Bank holding companies and their affiliates aggressively compete to provide services to credit unions through their ATM networks, corporate checking accounts, and certificate of deposit programs. In 2007, the American Bankers Association barred credit union employees from attending ABA sponsored educational seminars. This includes online classes that require registration. Based upon the pretext that the ABA only wants to serve its members, the American Bankers Association continues to attempt to weaken credit unions and take back the 6% market share that credit unions currently hold.

Credit unions maintain that no matter their size or field of membership, the fact that they are owned by their members and not shareholders makes them fundamentally different from banks[8]

References

  1. ^ CUNA Ratedex comparing bank and credit union rates
  2. ^ World Council of Credit Unions, 2006 Statistical Report.
  3. ^ European Association of Cooperative Banks, Annual Statistical Report, 2005
  4. ^ J. Carroll Moody & Gilbert C. Fite.

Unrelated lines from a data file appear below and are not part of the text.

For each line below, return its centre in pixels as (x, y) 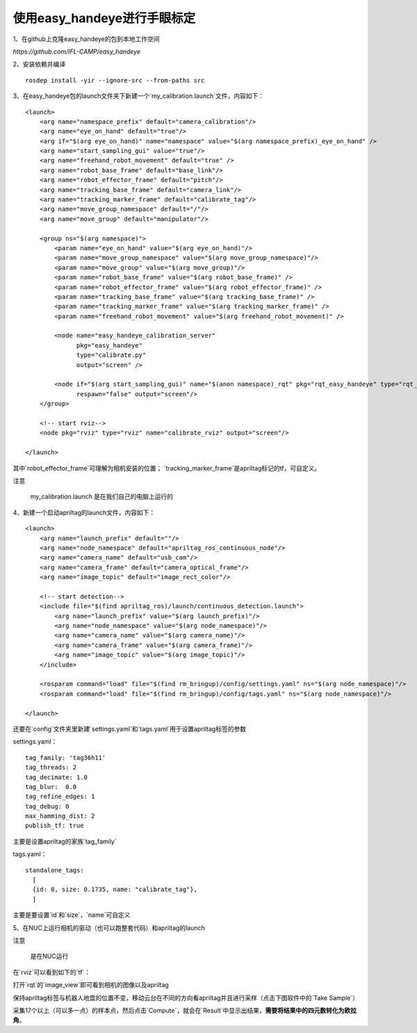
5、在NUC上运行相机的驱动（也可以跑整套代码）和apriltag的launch (109, 927)
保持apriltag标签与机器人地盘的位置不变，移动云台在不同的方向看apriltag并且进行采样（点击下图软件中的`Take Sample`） (186, 998)
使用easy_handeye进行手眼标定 (104, 18)
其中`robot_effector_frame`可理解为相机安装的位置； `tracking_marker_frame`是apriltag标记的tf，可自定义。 (167, 468)
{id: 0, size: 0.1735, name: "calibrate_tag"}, (115, 889)
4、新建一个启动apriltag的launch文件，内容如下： (84, 512)
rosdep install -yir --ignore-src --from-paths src (115, 80)
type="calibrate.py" (112, 355)
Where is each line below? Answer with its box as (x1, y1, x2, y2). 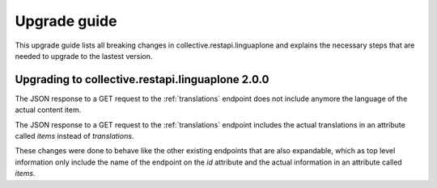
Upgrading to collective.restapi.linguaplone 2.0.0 (15, 73, 269, 86)
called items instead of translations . (15, 132, 134, 141)
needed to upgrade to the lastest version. (15, 51, 153, 61)
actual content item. (15, 105, 82, 115)
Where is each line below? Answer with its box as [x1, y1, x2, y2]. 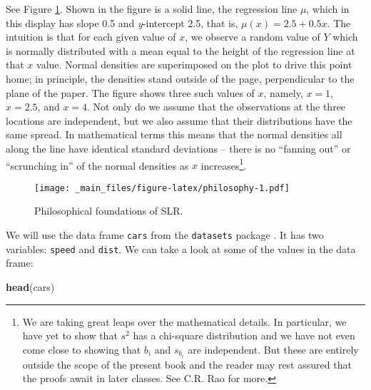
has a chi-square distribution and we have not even [133, 328, 355, 343]
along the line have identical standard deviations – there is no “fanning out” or [6, 140, 351, 155]
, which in [306, 1, 350, 16]
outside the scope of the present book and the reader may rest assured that [22, 356, 352, 371]
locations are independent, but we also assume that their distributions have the [6, 113, 352, 128]
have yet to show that [22, 328, 118, 343]
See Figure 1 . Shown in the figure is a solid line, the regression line [6, 1, 298, 16]
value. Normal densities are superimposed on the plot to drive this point [36, 57, 352, 72]

The Credit Union Movement: Origins and Development 1850 to 1980. Kendall/Hunt Publishing Co., Dubuque, Iowa, 1984, p. 4
  5. ^ J. Carroll Moody & Gilbert C. Fite. The Credit Union Movement: Origins and Development 1850 to 1980. p. 8
  6. ^ 2005 statistical report from the World Council of Credit Unions
  7. ^ Credit Union Competition, from the American Bankers Association web page regarding industry issues.
  8. ^ Why Credit Unions are tax exempt, from the governmental affairs section of CUNA's web site.
  • Ian MacPherson. Hands Around the Globe: A History of the International Credit Union Movement and the Role and Development of the World Council of Credit Unions, Inc. Horsdal & Schubart Publishers Ltd, 1999.